◆ **WHAT THE EXERCISE ASKS**:
Each line from the one containing "Response: Because if" through the last line of the material below is to be transcribed exactly, with nothing else included.
============
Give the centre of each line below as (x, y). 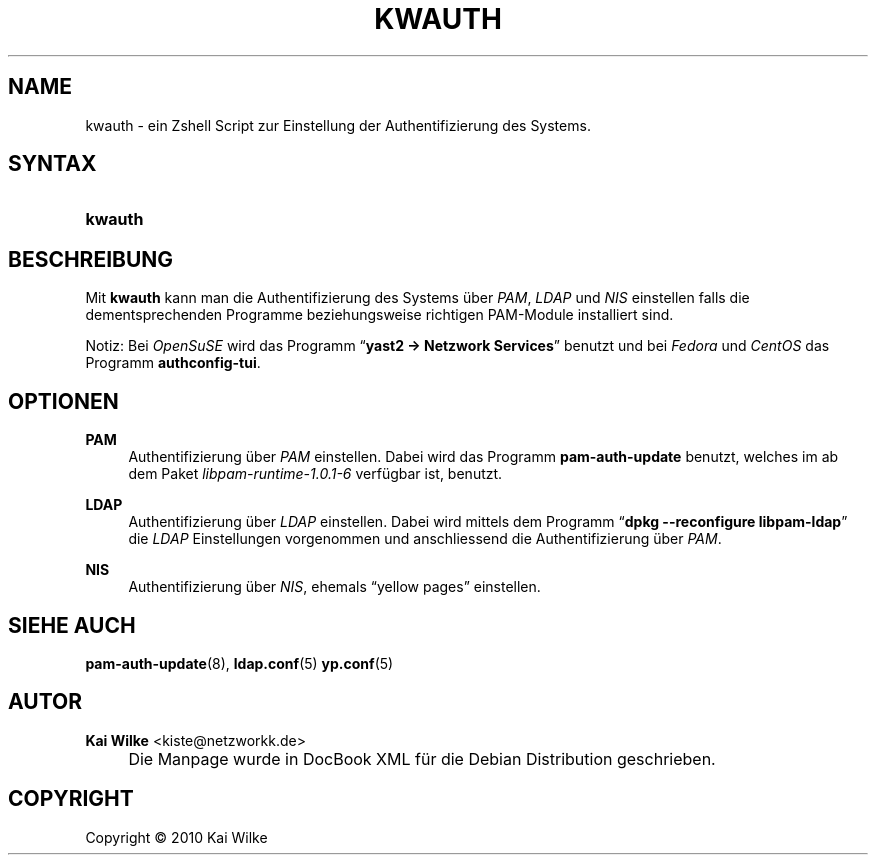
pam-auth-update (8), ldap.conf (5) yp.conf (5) (239, 663)
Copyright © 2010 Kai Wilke (176, 837)
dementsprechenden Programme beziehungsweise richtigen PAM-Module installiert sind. (379, 315)
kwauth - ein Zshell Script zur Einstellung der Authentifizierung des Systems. (338, 125)
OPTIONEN (63, 401)
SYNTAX (52, 164)
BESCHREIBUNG (91, 259)
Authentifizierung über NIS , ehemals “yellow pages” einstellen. (334, 587)
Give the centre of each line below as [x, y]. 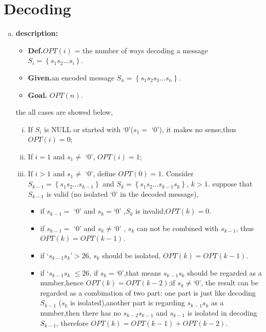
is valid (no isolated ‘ [79, 193]
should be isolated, [131, 255]
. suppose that [230, 184]
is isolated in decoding [222, 313]
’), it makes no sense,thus [197, 129]
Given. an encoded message [71, 77]
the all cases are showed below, [64, 112]
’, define [103, 173]
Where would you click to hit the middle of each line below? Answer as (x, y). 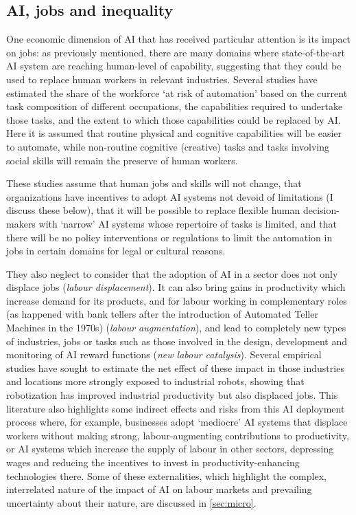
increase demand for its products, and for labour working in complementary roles (177, 300)
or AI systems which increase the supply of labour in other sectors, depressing (170, 449)
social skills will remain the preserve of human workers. (122, 160)
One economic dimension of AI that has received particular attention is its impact (179, 39)
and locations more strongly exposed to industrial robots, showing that (155, 381)
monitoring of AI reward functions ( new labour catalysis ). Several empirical (164, 354)
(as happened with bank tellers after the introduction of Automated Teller (162, 314)
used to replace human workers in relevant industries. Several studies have (162, 79)
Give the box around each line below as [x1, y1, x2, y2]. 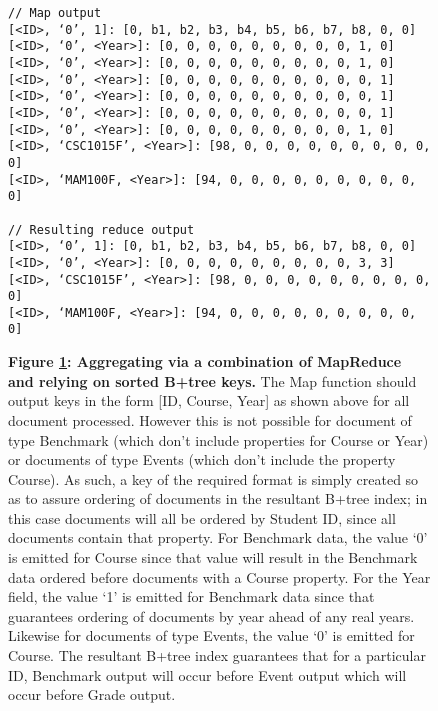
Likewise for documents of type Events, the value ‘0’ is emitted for [8, 625, 415, 646]
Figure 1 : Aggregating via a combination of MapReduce [8, 351, 402, 372]
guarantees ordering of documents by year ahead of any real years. [8, 605, 415, 626]
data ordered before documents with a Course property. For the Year [8, 566, 431, 587]
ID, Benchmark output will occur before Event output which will [8, 664, 407, 685]
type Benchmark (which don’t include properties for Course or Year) [8, 429, 429, 450]
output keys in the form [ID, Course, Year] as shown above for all [8, 390, 410, 411]
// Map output [8, 6, 102, 20]
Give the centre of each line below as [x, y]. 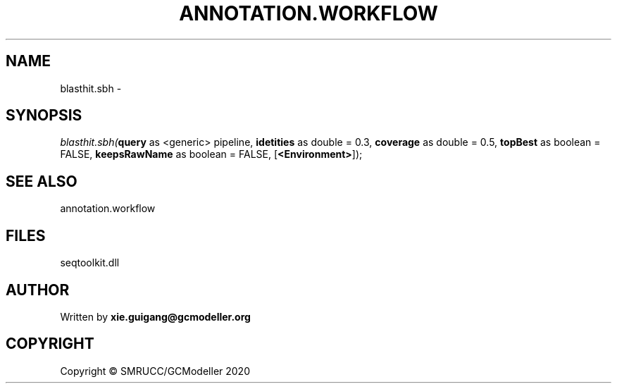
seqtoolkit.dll [90, 263]
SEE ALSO [42, 181]
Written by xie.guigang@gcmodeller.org [155, 316]
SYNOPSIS [44, 116]
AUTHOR [38, 290]
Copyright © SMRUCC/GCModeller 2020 [155, 371]
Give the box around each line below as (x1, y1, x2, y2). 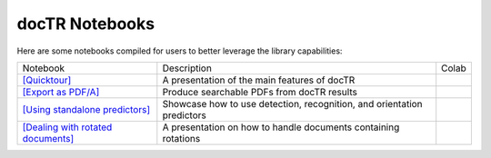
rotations (162, 132, 201, 144)
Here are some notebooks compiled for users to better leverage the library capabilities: (16, 45, 343, 56)
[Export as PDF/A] (22, 85, 100, 98)
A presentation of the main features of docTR (162, 74, 356, 86)
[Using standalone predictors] (22, 103, 150, 115)
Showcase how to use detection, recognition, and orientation (162, 97, 423, 110)
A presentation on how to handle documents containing (162, 121, 400, 133)
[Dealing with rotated (22, 121, 113, 133)
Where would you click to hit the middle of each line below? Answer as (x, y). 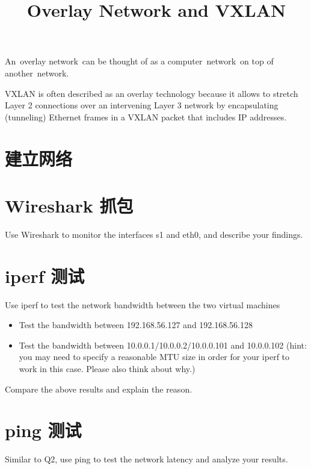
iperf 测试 (45, 275)
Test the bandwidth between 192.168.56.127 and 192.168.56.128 (136, 325)
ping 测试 (43, 430)
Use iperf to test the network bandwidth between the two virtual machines (143, 304)
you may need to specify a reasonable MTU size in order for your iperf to (154, 357)
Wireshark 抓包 (69, 205)
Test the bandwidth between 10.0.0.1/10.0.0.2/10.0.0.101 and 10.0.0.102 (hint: (163, 345)
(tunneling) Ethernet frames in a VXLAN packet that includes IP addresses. (146, 116)
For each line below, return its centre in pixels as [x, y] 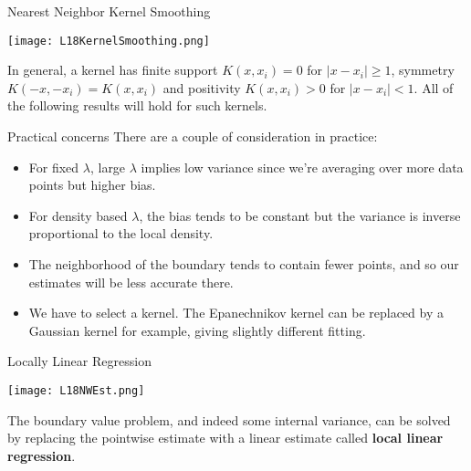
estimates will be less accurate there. [131, 282]
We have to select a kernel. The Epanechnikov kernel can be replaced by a [236, 313]
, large [108, 167]
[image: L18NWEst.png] [76, 390]
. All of [434, 87]
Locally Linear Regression [79, 361]
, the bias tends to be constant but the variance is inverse [300, 215]
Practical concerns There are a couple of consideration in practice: [193, 136]
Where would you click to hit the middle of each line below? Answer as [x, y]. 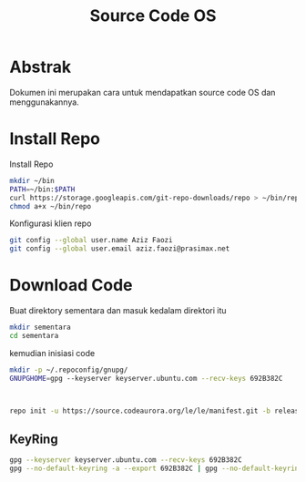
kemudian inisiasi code [52, 353]
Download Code [71, 286]
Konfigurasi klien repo [51, 223]
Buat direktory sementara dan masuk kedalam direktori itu [118, 311]
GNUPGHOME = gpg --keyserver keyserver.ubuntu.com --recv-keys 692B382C [146, 378]
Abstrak [41, 67]
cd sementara [34, 335]
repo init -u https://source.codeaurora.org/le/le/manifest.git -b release [156, 411]
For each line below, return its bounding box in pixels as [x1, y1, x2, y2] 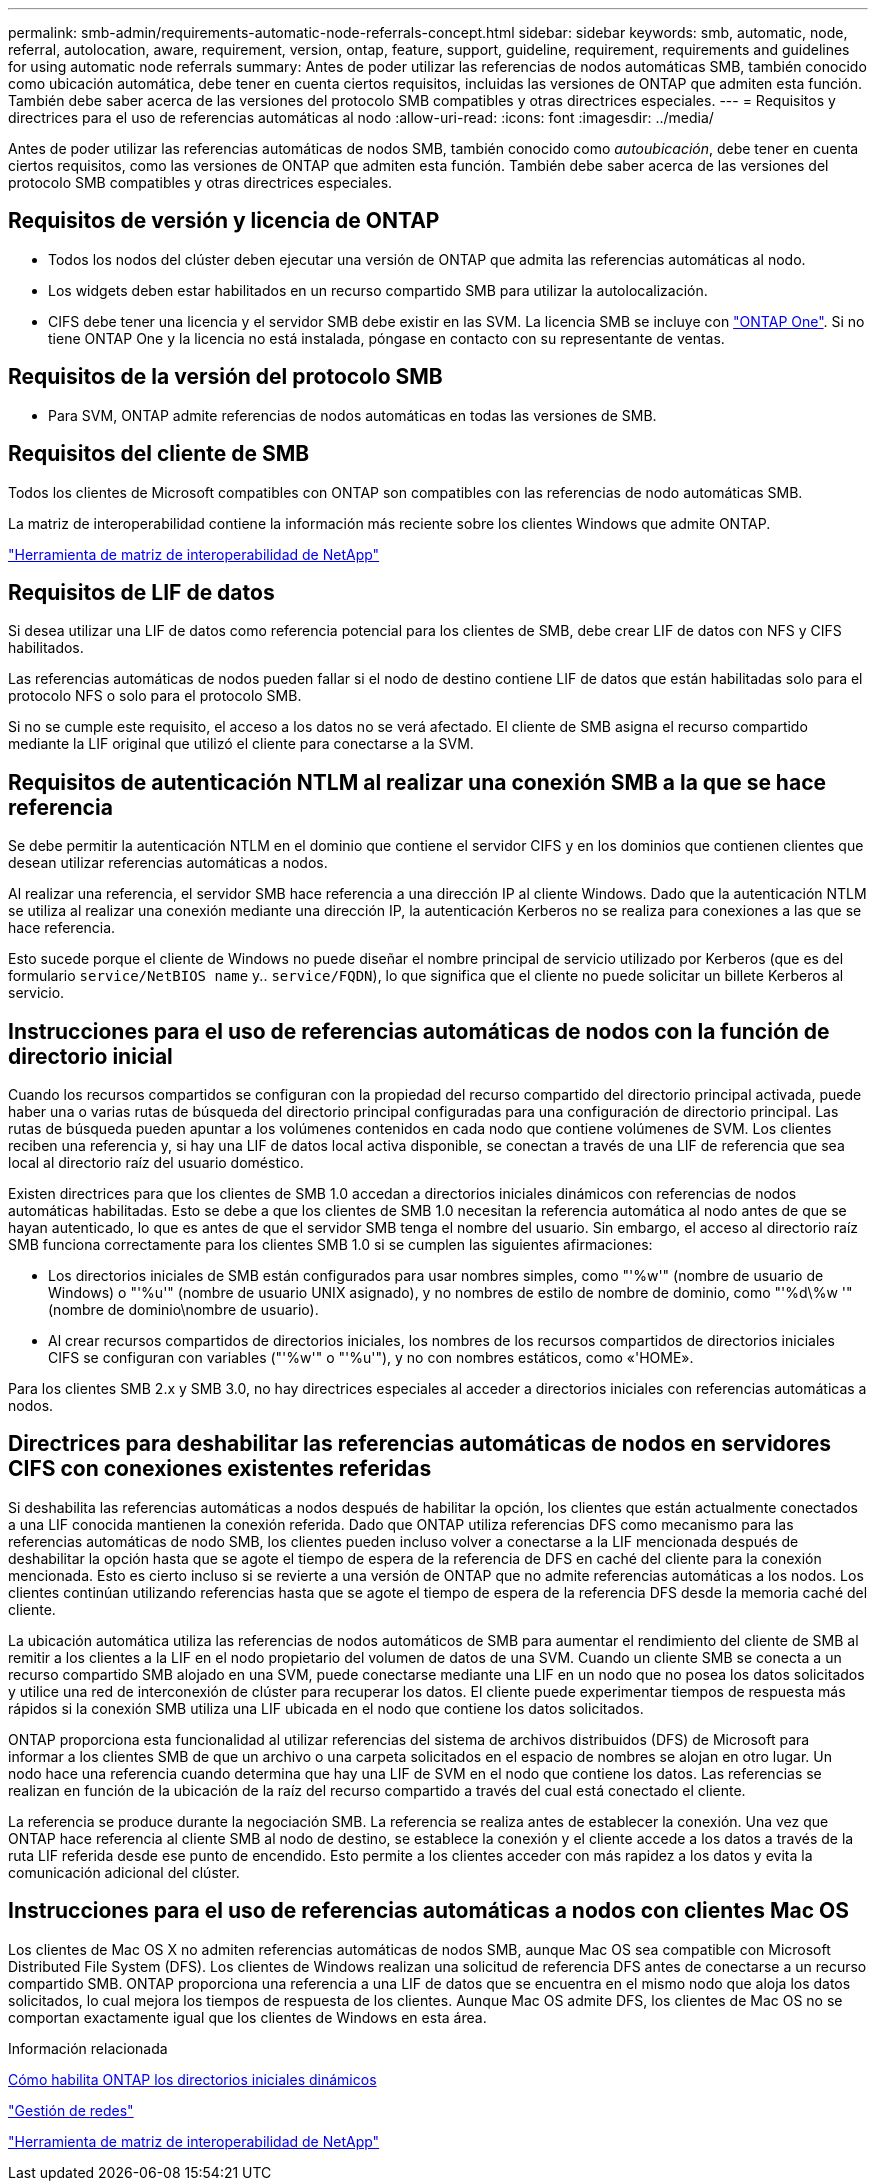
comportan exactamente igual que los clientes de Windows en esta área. [8, 2008, 487, 2026]
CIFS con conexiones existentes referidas [8, 1456, 432, 1482]
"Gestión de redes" [8, 2101, 134, 2119]
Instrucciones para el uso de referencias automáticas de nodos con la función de [8, 1018, 830, 1044]
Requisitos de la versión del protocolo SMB [8, 364, 443, 390]
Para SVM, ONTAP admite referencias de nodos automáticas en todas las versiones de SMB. [48, 406, 657, 424]
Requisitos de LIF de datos [8, 579, 275, 605]
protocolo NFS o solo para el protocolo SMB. [8, 687, 302, 705]
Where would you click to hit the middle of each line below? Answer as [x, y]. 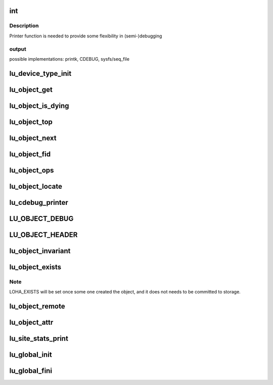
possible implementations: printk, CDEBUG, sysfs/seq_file [70, 59]
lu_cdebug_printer [39, 202]
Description [24, 26]
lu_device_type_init [40, 73]
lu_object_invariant [40, 251]
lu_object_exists [35, 267]
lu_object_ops [32, 170]
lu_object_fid [30, 154]
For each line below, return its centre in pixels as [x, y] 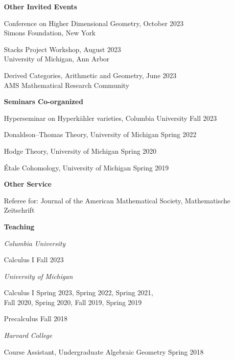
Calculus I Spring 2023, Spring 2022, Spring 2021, [79, 292]
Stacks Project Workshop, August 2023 [62, 49]
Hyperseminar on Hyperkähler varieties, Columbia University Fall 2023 [110, 118]
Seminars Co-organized [44, 101]
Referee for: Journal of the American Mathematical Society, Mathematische [117, 200]
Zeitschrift [19, 210]
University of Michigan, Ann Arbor [57, 59]
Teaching [19, 226]
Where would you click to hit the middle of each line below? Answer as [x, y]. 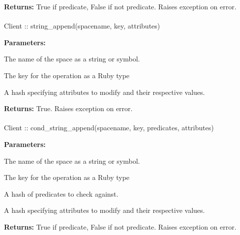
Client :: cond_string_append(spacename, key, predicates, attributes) [109, 128]
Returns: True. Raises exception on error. [68, 108]
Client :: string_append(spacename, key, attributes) [82, 26]
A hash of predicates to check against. [61, 193]
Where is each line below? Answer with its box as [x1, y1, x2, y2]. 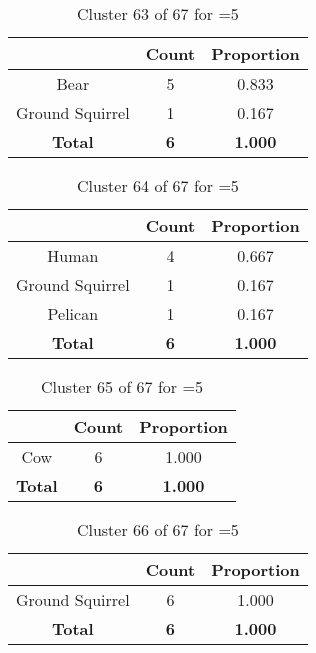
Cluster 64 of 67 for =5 [76, 174, 239, 197]
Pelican [47, 302, 99, 325]
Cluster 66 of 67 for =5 [76, 518, 239, 541]
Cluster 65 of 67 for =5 [40, 375, 203, 398]
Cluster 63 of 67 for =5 [76, 2, 239, 25]
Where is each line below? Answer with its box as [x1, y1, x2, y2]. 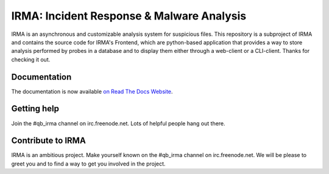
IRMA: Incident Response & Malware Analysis [11, 9, 247, 23]
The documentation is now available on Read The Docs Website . [11, 88, 173, 95]
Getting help [11, 103, 59, 114]
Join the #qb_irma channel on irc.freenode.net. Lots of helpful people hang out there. [11, 119, 225, 127]
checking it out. [11, 55, 51, 63]
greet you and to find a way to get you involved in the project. [11, 160, 166, 167]
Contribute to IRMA [11, 136, 87, 146]
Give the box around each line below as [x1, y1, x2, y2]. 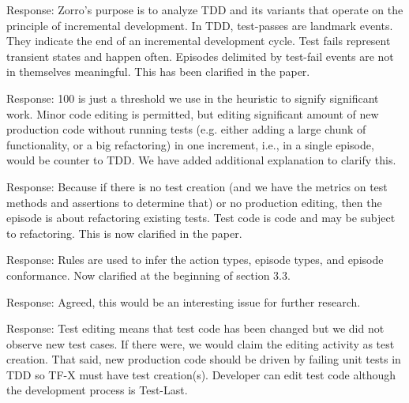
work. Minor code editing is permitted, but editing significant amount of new [6, 105, 379, 122]
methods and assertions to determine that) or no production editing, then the [6, 194, 382, 210]
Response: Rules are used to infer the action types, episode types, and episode [6, 251, 384, 268]
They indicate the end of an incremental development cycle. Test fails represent [6, 32, 391, 49]
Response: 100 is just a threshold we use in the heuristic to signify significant [6, 89, 379, 106]
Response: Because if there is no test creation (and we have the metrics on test [6, 178, 388, 194]
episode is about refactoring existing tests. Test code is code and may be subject [6, 209, 396, 226]
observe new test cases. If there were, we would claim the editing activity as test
============
◆ **TASK RESPONSE**:
Response: Because if there is no test creation (and we have the metrics on test [6, 178, 388, 194]
episode is about refactoring existing tests. Test code is code and may be subject [6, 209, 396, 226]
observe new test cases. If there were, we would claim the editing activity as test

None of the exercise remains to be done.